I'm a Linux user who wanted exactly this but for Linux — so I ended up building it myself. It's called TalkType, it runs Whisper locally for offline speech-to-text. The privacy angle was a big reason I went local from the start — I didn't want my voice being sent to anyone's server. Nice to see the same idea getting traction on Mac.

yalogin

This is great. A few questions come to mind, I need to go look up. Is the model an OpenAI one or home grown for Apple. And can I still use it if Siri is disabled?

contingencies

On a similar bent, I recently discovered Handy (cross-platform) which is very well implemented local voice input: https://handy.computer/ ... serious finger saver and ideal for LLM conversations

rgbrgb

love the simple website and typography. AI design or you? tasteful and fast animations. nice work and thanks for sharing!

deadfox

This is cool!

karimf

The big question is whether Apple can keep shipping new models constantly.

AFAIK the current model is on par with with Qwen-3-4B, which is from a year ago [0]. There's a big leap going from last year Qwen-3-4B to Qwen-3.5-4B or to Gemma 4.
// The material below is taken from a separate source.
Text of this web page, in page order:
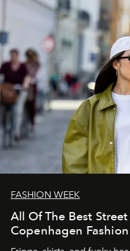
FASHION WEEK
All Of The Best
Copenhagen

Apple model is nice since you don't need to download anything else, but I'd rather use the latest model than to use a model from a year ago.
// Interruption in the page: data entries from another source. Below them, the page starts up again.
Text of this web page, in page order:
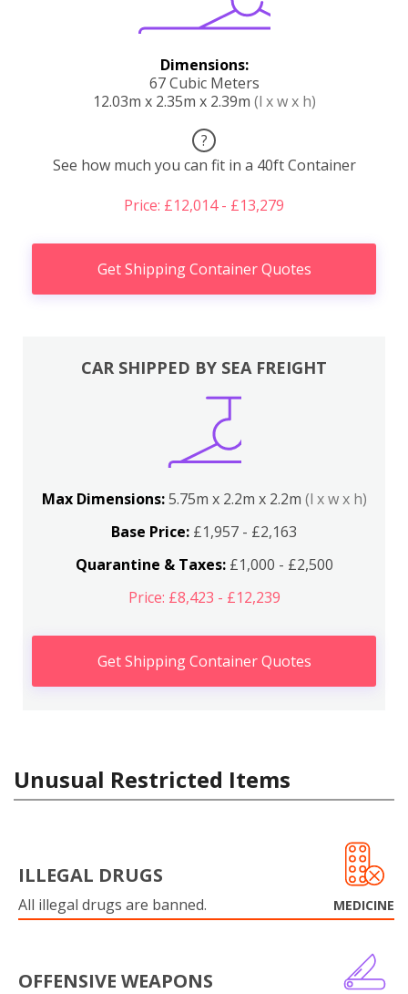
Dimensions:
67 Cubic Meters
12.03m x 2.35m x 2.39m (l x w x h)
?
See how much you can fit in a 40ft Container
Price: £12,014 - £13,279
Get Shipping Container Quotes
CAR SHIPPED BY SEA FREIGHT
Max Dimensions:5.75m x 2.2m x 2.2m (l x w x h)
Base Price: £1,957 - £2,163
Quarantine & Taxes:£1,000 - £2,500
Price: £8,423 - £12,239
Get Shipping Container Quotes
Unusual Restricted Items
ILLEGAL DRUGS
All illegal drugs are banned. MEDICINE
OFFENSIVE WEAPONS
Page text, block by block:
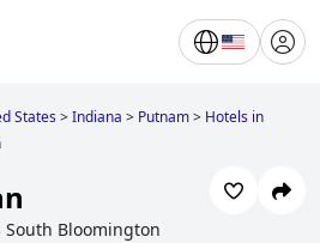
States>Indiana > Putnam> Hotels in
South Bloomington
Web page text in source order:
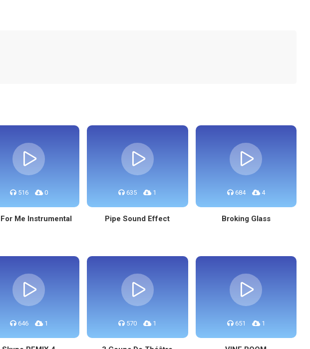
516 0
Me Instrumental
635 1
Pipe Sound Effect
684 4
Broking Glass
646 1 570 1 651 1

https://machinelearning.apple.com/research/apple-foundation-...

xp84

> Referenced from: <32818E2F-CB45-3506-A35B-AAF8BDDFFFCE> /opt/homebrew/Cellar/apfel/0.6.25/bin/apfel (built for macOS 26.0 which is newer than running OS)
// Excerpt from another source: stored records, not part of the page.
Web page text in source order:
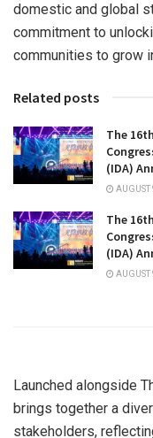
domestic and global
commitment to
communities to grow
Related posts
The
(IDA)
The
(IDA)
Launched alongside
brings together a
stakeholders,
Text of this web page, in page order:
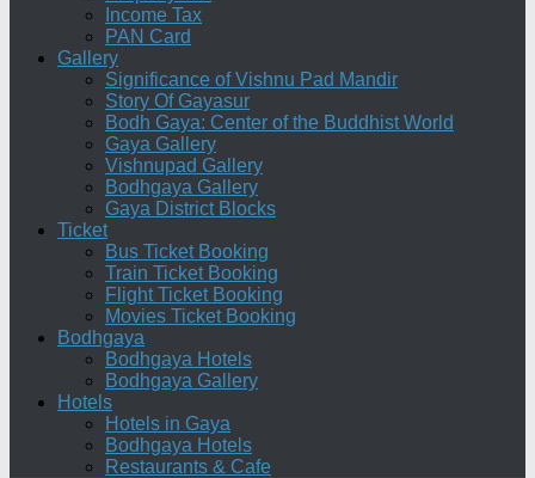
Income Tax
PAN Card
Gallery
Significance of Vishnu Pad Mandir
Story Of Gayasur
Bodh Gaya: Center of the Buddhist World
Gaya Gallery
Vishnupad Gallery
Bodhgaya Gallery
Gaya District Blocks
Ticket
Bus Ticket Booking
Train Ticket Booking
Flight Ticket Booking
Movies Ticket Booking
Bodhgaya
Bodhgaya Hotels
Bodhgaya Gallery
Hotels
Hotels in Gaya
Bodhgaya Hotels
Restaurants & Cafe

This actually looks really neat. I'll have to bookmark this for whenever I'm dragged kicking and screaming into the abomination that is "Tahoe."

witnessme

Interesting. How does this foundational model compares with other LLMs?

contingencies

1. Hugely non-deterministic: repeat queries give vastly different responses. 2. Often returns incorrect and inconsistent results even for mathematical queries. 3. Often the responses include unwanted highlighting or presentation markup. 4. Defaults to German decimal notation.